With a passion for usability and common sense, Dannemiller considered the formula from Beckhard’s book helpful, but not accessible enough for the general public. She thought Gleicher’s formula was brilliant, but looked and sounded too theoretical. She wanted people to feel smart rather than not enough or inadequate. It was her experience that people could not easily relate to Gleicher’s formula was what drove her to revise it. Dannemiller set out to preserve and honor the integrity of Gleicher’s formula while making it more usable, and therefore, more accessible to the world (J. Jacobs, personal communication, 2014).

Dannemiller distilled the essence of the formula in a descriptive fashion, rather than prescriptive. She had an egalitarian spirit and wanted this knowledge to be just as useful to everyone, from those working on the front-lines as it could be to the CEO and top leadership team (J. Jacobs, personal communication, 2014). Dannemiller and Jacobs first published the more common version of the formula in 1992. Paula Griffin (Wheatley et al., 2003) described the sequence of events as Gleicher starting it, Beckhard and Harris promoting it, and Dannemiller helping it take off when she made it easier to remember and use.

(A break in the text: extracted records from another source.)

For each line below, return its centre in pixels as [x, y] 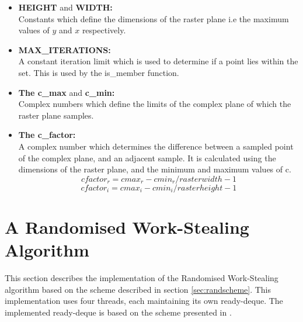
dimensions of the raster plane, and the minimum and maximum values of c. [155, 169]
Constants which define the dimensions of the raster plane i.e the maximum [154, 18]
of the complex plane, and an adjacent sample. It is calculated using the [147, 157]
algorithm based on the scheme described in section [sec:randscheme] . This [138, 289]
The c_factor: [47, 135]
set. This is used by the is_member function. [99, 72]
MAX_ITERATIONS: [65, 49]
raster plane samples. [56, 115]

To make the formula more accessible, she used a mnemonic device in the revision. By mnemonic device, she changed Gleicher’s first element (A) to a D because D stands for dissatisfaction. As a result, the formula garnered higher face value as people felt validated when it was presented to them. Dannemiller (Dannemiller Tyson Associates, 1990) re-framed the Change Formula as the product of dissatisfaction with the current state of affairs (D), an ennobling vision of what we yearn to be – i.e., what is possible (V), and concrete first steps to take in the short term that are necessary in order to reach the vision (F). The product of these must be greater than the resistance to change (R) in order to bring about real change.

D x V x F > R

To bring about a palpable paradigm shift in a large group, she proposed that participants work on real organizational issues:

Start with building a common database about:
how we all see the past (dissatisfaction) and why we need to change,
a positive picture of the future we all prefer (vision), and
actions we can all agree are worthwhile in order to begin to change (first steps) (p. 8)

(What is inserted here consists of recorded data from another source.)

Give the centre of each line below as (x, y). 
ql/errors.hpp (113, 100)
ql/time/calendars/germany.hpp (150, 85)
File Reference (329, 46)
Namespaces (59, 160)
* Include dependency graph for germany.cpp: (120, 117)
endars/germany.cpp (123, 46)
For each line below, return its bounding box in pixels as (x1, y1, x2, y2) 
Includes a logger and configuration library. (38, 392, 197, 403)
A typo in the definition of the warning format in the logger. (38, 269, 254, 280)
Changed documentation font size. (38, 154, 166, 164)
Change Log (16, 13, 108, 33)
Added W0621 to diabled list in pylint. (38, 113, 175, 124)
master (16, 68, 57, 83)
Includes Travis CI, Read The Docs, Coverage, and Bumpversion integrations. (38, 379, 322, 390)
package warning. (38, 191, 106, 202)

The formula is based on each element being multiplied by the others. There are two helpful conversations one can have with someone when applying the formula to a situation or in designing a participative intervention. Both rely on the multiplicative nature of the formula. First, if any one element is low it leads to the product of the entire equation on the left side being low, making it unlikely to impossible that change will occur, since most people resist change at least to some extent. This conversation focuses on interventions designed to increase D,V, or F, while decreasing R. Second, if any of the elements are missing (i,e., zero), the resulting product will be zero; therefore, D x V x F = 0, which is not greater than resistance (R). This conversation is more stark and addresses the issue of leaving out one of the elements, all together. For example, a leader might observe that they have created a compelling vision (V), yet left the strategic planning session without any discussion of first steps (F); hence, that is CEOs here comments that vision is meaningless and the strategic plan is collecting dust.”

Excerpted References:

Beckhard, R. (1975). Strategies for large system change. Sloan Management Review, 16(2), 43-55.

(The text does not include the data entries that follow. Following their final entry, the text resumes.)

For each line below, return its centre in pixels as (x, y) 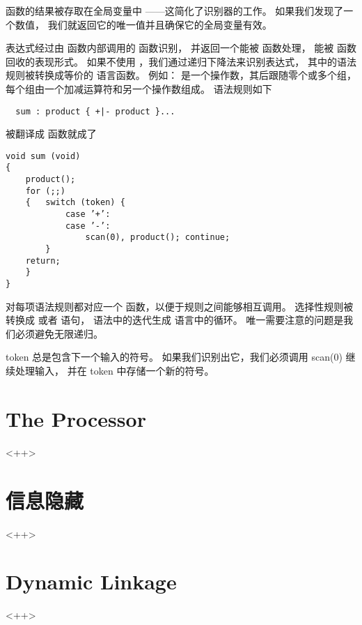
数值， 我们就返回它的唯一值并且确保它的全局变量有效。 (143, 24)
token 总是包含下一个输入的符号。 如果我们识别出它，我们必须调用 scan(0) (174, 357)
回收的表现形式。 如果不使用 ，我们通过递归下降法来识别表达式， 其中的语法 (181, 61)
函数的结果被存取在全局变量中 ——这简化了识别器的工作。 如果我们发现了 (175, 10)
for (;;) (45, 191)
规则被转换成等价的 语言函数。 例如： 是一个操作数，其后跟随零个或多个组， (181, 75)
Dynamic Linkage (91, 581)
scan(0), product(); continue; (158, 238)

Beckhard, R., & Harris, R.T. (1977). Organizational transitions: Managing complex change (1st ed.). Reading, MA: Addison-Wesley Publishing.

Behrendt, E. (1955). What really happened at Texas City. Popular Science, 166(4), 151-154, 268, 270.

Dannemiller Tyson Associates (1990). Interactive strategic planning: A consultant’s guide. Ann Arbor, MI: Dannemiller Tyson Associates.

Dannemiller, K., & Jacobs, R.W. (1992). Changing the way organizations change: A revolution in common sense. Journal of Applied Behavioral Science, 28(4), 480-498.

Wheatley, M. J., Tannebaum, R., Yardley, P. Y., & Quade, K. (2003). Organization development at work: Conversations on the values, applications, and future of OD. San Francisco, CA: John Wiley & Sons.